I see exactly the same problem, with T2T 1.2.1 and TensorFlow 1.3. With multiple GPUs I can train with --local_eval_frequency=0, which disables the evaluation completely.

With batch_size 2048, 1024, 512 and 256, it fails just at the beginning of the evaluation (after "Starting evaluation at..." and "Restoring parameters from...").
With batch_size=128, it fails after "Evaluation [18/100]", ie. 18 batches out of 100 of the dev set are translated OK, but the 19th fails.
With batch_size=100, it fails after "Evaluation [77/100]".
With batch_size=64, the whole evaluation goes OK and the model continues to train (but quite slowly due to the low batch size, so there is no advantage in multi-gpu).

Also having this issue. Have you made any progress on this?

Could you guys just try --eval_steps=5 or sth like this? I mean: is it only failing because it has evaluated the whole set, or sth else? Could you try --eval_steps=5 and report back if it works?
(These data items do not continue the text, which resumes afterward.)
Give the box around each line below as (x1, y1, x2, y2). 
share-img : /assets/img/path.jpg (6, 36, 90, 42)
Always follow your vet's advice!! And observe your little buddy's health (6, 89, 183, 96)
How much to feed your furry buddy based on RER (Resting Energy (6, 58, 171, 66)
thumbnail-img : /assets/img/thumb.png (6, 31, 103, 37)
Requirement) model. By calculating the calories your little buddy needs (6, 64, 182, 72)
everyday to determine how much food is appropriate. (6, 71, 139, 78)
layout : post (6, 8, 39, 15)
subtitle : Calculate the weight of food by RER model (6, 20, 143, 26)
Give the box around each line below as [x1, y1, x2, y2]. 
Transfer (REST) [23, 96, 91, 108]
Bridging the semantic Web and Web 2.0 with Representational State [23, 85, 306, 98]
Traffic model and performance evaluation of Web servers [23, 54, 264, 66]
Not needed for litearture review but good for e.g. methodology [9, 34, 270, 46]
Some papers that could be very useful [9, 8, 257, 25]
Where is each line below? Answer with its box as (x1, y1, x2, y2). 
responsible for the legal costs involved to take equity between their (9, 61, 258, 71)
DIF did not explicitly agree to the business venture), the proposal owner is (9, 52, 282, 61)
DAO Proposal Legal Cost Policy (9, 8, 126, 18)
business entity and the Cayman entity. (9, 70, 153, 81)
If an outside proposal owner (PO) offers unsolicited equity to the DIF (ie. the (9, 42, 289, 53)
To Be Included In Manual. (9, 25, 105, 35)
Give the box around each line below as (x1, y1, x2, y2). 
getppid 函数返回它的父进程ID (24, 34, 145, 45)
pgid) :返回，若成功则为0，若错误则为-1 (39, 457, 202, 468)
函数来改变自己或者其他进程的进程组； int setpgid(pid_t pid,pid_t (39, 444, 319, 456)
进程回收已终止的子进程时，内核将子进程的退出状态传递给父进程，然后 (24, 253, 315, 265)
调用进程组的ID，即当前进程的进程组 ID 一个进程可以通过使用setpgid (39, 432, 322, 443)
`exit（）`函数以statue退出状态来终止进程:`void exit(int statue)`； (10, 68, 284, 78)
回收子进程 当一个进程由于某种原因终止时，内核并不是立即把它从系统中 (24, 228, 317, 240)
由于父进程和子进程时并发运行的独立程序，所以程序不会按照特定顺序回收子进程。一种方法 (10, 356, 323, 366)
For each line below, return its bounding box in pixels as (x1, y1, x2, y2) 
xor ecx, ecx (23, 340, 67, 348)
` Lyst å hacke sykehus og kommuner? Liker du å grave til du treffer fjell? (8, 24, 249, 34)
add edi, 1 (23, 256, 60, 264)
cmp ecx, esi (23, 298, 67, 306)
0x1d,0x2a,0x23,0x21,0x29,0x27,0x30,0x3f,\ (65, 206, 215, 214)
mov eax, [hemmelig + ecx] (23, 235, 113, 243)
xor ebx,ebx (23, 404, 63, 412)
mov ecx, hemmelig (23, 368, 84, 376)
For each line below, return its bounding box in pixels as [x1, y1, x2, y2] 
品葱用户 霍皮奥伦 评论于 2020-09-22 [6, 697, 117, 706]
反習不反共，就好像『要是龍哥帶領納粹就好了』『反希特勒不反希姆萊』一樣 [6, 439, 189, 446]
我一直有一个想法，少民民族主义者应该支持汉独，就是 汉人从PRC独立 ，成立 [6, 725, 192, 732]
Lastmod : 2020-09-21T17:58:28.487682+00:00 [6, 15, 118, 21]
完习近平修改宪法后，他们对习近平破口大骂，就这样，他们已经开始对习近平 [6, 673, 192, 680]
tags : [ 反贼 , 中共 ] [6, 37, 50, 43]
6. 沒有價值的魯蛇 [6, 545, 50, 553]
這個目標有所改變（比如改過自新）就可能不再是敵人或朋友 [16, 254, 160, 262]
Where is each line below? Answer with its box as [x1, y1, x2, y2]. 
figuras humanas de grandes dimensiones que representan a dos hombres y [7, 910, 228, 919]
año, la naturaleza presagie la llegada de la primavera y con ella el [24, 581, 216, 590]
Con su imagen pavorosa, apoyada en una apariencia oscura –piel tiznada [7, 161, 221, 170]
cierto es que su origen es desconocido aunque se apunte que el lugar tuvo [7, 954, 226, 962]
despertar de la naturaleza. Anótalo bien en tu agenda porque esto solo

Thanks!

@lukaszkaiser My dev set has about 110k subwords (BTW: is there an easy way to compute it exactly?). When training on a single GPU with batch_size=2048, I need 55 eval steps to cover it whole. If I use more eval_steps, I see "Out of range: End of sequence" warnings, but the training continues and approx_bleu is computed correctly.
As I wrote in my last post, when training on two GPUs with batch_size=128, the evaluation fails after 18 batches, but the whole dev set has 110k/128=860 batches. So the failing is not because of evaluating the whole set (even if I multiply 128 by 2 because of the two GPUs, BTW: is the evaluation is parallelized?).
I don't have access to two GPUs on the same machine at the moment. Once I have, I will try --eval_steps=5 and report back. Based on my previous experiments, I guess that batch_size bigger than 256 will fail anyway (it had failed before finishing the first eval batch).
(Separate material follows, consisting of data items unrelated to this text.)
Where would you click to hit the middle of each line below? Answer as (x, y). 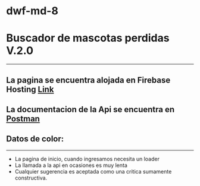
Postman (23, 119)
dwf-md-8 (32, 11)
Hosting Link (30, 89)
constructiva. (31, 178)
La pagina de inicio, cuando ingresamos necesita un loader (87, 159)
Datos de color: (35, 139)
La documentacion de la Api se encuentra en (90, 109)
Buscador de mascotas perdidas (88, 38)
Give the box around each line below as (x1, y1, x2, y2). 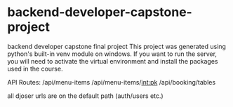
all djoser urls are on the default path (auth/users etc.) (7, 92, 164, 100)
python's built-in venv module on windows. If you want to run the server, (7, 50, 218, 58)
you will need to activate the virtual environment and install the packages (7, 57, 218, 65)
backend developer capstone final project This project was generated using (7, 42, 227, 50)
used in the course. (7, 64, 63, 73)
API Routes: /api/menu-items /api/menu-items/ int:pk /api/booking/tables (7, 78, 216, 86)
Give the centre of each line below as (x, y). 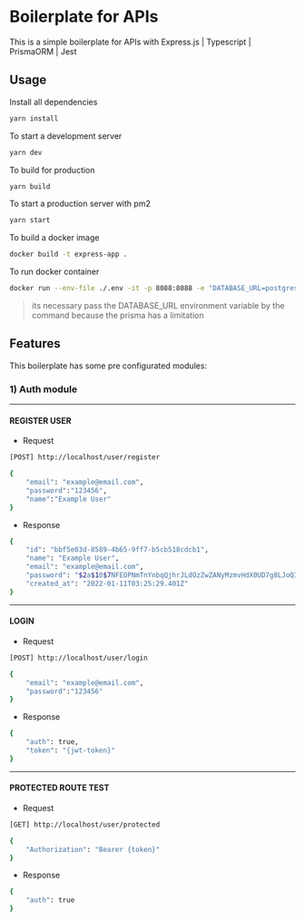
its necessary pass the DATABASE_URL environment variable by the (158, 305)
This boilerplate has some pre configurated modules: (108, 366)
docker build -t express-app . (69, 255)
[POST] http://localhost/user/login (79, 658)
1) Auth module (44, 389)
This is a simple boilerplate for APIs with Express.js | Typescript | (130, 42)
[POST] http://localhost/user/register (85, 457)
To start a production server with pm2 (80, 204)
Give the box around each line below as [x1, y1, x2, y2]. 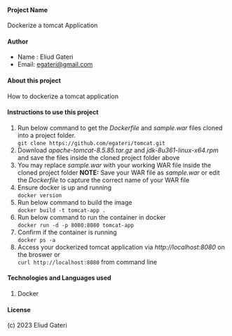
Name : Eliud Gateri [17, 53, 74, 61]
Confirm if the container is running [17, 228, 117, 236]
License [7, 305, 32, 314]
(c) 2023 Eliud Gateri [7, 321, 68, 330]
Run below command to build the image [17, 198, 132, 206]
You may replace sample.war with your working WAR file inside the [17, 161, 212, 169]
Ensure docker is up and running [17, 183, 112, 191]
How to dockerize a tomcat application [7, 92, 119, 100]
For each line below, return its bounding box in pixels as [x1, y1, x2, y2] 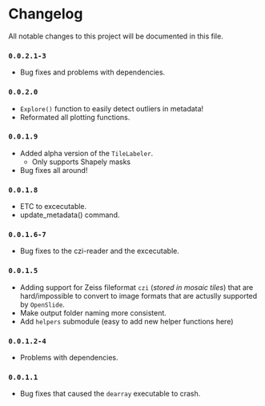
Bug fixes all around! [19, 165, 88, 175]
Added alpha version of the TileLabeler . [19, 148, 154, 158]
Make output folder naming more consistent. [19, 308, 167, 317]
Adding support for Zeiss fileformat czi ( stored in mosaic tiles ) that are [19, 282, 254, 292]
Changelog [8, 5, 83, 23]
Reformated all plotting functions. [19, 112, 130, 122]
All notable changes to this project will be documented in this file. [8, 31, 224, 41]
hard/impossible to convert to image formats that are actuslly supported [19, 291, 258, 300]
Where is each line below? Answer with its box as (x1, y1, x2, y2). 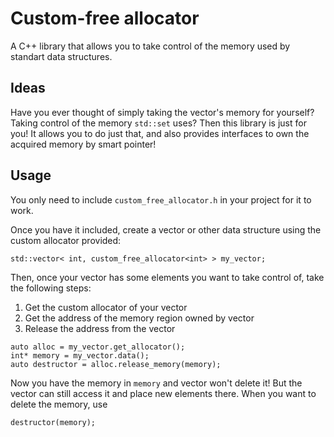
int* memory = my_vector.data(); (10, 350, 150, 361)
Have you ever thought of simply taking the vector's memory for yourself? (10, 106, 315, 118)
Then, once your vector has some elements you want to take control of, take (10, 271, 325, 283)
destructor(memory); (10, 417, 97, 427)
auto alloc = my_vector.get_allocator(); (10, 342, 186, 352)
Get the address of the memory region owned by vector (24, 312, 255, 324)
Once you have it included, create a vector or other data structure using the (10, 223, 322, 236)
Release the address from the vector (24, 322, 176, 334)
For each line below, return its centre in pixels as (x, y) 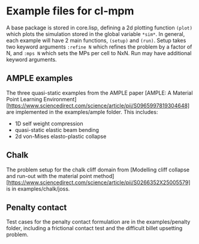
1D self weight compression (49, 123)
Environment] (60, 99)
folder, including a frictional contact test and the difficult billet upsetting (94, 228)
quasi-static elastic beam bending (57, 129)
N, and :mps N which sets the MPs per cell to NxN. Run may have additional (99, 53)
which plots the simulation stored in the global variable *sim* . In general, (96, 34)
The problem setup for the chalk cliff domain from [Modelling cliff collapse (98, 170)
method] (104, 176)
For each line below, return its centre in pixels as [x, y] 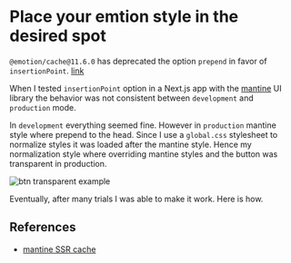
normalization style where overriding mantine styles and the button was [144, 154]
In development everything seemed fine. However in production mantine [143, 125]
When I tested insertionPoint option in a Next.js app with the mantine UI [145, 88]
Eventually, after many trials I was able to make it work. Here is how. [136, 199]
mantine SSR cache [59, 249]
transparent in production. [58, 163]
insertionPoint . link [47, 71]
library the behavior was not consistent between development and [131, 98]

I tried eval_steps=1/5/8/16 with --worker_gpu=2, none of them worked.

I tried eval_step=5 with worker_gpu=2 and it failed for batch_size 100 and more (128, 256, 512, 1024, 2048). Usually, it failed within the first evaluation (at different steps 1-4), just once it failed within the second evaluation.
With batch_size 80 or less, it worked OK (at least for 18 evaluations, when I stopped the experiment).
However, when I increased eval_step to cover the whole dev set, it failed anyway (at [289/1051]), even with tiny batch_size.
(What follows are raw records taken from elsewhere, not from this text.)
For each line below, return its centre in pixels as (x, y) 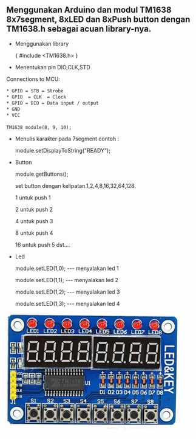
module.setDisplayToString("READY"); (63, 150)
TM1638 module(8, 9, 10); (39, 127)
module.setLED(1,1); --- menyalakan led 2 (67, 280)
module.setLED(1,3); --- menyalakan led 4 (67, 303)
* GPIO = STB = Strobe (35, 91)
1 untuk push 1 (33, 198)
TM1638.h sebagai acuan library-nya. (79, 29)
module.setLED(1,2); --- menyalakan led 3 (67, 292)
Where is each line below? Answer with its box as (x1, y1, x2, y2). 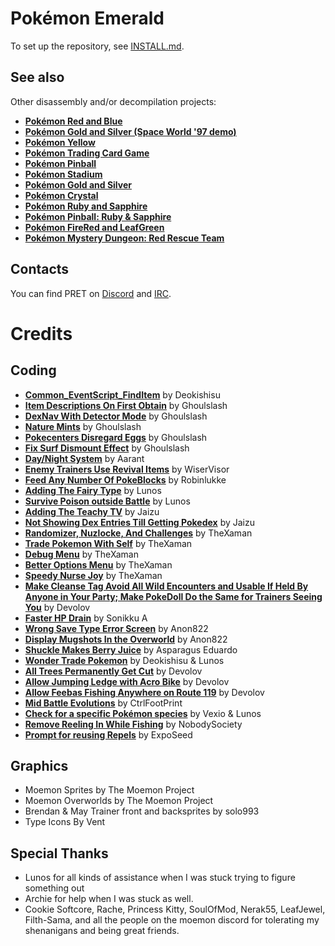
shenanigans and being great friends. (24, 925, 180, 937)
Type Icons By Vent (24, 816, 106, 828)
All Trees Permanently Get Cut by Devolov (24, 665, 203, 677)
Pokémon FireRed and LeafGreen (24, 221, 165, 233)
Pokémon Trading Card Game (24, 147, 150, 159)
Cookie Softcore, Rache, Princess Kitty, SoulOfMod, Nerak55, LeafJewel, (24, 903, 326, 916)
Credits (10, 322, 73, 345)
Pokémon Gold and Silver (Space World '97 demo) (24, 125, 237, 137)
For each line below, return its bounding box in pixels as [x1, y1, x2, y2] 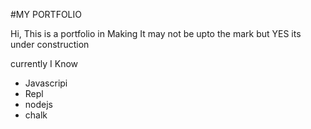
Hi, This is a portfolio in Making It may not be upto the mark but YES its [10, 28, 302, 39]
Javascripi [24, 77, 68, 89]
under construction [10, 39, 90, 50]
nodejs [24, 99, 53, 110]
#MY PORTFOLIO [10, 9, 82, 20]
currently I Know [10, 58, 79, 69]
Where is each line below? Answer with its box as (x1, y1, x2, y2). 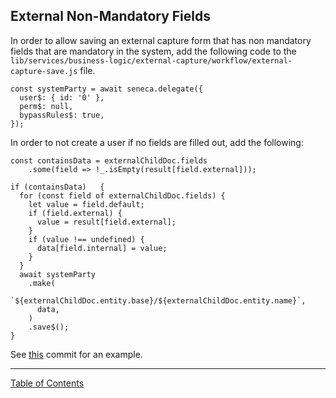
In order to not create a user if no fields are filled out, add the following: (10, 136, 304, 148)
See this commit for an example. (10, 348, 143, 360)
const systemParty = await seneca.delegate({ (10, 84, 203, 94)
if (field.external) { (28, 208, 123, 218)
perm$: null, (19, 101, 74, 111)
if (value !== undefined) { (28, 234, 145, 244)
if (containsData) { (10, 182, 105, 192)
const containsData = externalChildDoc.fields (10, 155, 208, 166)
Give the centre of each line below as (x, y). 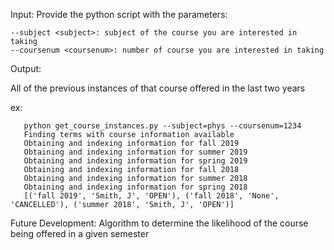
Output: (26, 68)
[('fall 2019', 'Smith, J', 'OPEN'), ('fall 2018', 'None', (151, 196)
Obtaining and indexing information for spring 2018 (135, 187)
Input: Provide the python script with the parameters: (119, 14)
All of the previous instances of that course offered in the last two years (158, 88)
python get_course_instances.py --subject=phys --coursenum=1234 (162, 126)
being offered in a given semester (80, 233)
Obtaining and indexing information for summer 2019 (135, 152)
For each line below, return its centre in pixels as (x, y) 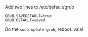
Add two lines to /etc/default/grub (40, 7)
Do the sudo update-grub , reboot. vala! (44, 29)
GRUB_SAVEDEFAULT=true (28, 16)
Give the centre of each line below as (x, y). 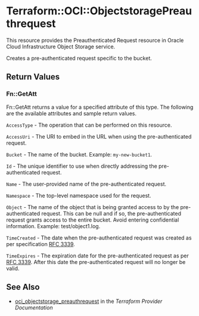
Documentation (34, 308)
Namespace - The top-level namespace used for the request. (79, 195)
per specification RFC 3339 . (41, 244)
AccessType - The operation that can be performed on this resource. (89, 125)
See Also (23, 287)
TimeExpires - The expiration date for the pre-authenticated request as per (97, 256)
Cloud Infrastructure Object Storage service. (61, 47)
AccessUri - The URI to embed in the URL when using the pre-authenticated (99, 136)
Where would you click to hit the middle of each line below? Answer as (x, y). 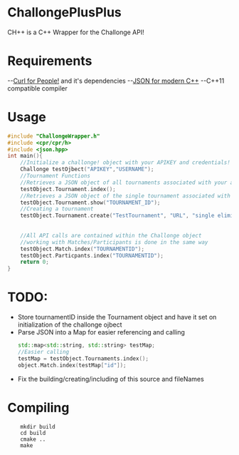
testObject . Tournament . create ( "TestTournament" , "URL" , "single (117, 216)
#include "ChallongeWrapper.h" (54, 136)
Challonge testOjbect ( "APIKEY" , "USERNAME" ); (87, 169)
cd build (33, 433)
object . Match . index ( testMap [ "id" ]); (72, 365)
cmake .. (33, 439)
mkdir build (38, 426)
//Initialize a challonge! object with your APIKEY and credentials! (126, 163)
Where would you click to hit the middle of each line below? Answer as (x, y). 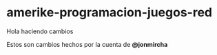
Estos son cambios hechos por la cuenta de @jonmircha (87, 44)
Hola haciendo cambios (40, 31)
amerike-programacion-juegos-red (110, 13)

I guess this is the relevant portion of the long stacktrace:

  File "/home/popel/venv/tf1.3gpu/lib/python3.4/site-packages/tensor2tensor/utils/input_fn_builder.py", line 200, in cond_on_index
    return fn(cur_idx)
  File "/home/popel/venv/tf1.3gpu/lib/python3.4/site-packages/tensor2tensor/utils/model_builder.py", line 242, in nth_model
    features, skip=(skipping_is_on and skip_this_one))
  File "/home/popel/venv/tf1.3gpu/lib/python3.4/site-packages/tensor2tensor/utils/t2t_model.py", line 430, in model_fn
    sharded_features = self._shard_features(features)
  File "/home/popel/venv/tf1.3gpu/lib/python3.4/site-packages/tensor2tensor/utils/t2t_model.py", line 411, in _shard_features
    0))
  File "/home/popel/venv/tf1.3gpu/lib/python3.4/site-packages/tensorflow/python/ops/array_ops.py", line 1232, in split
    split_dim=axis, num_split=num_or_size_splits, value=value, name=name)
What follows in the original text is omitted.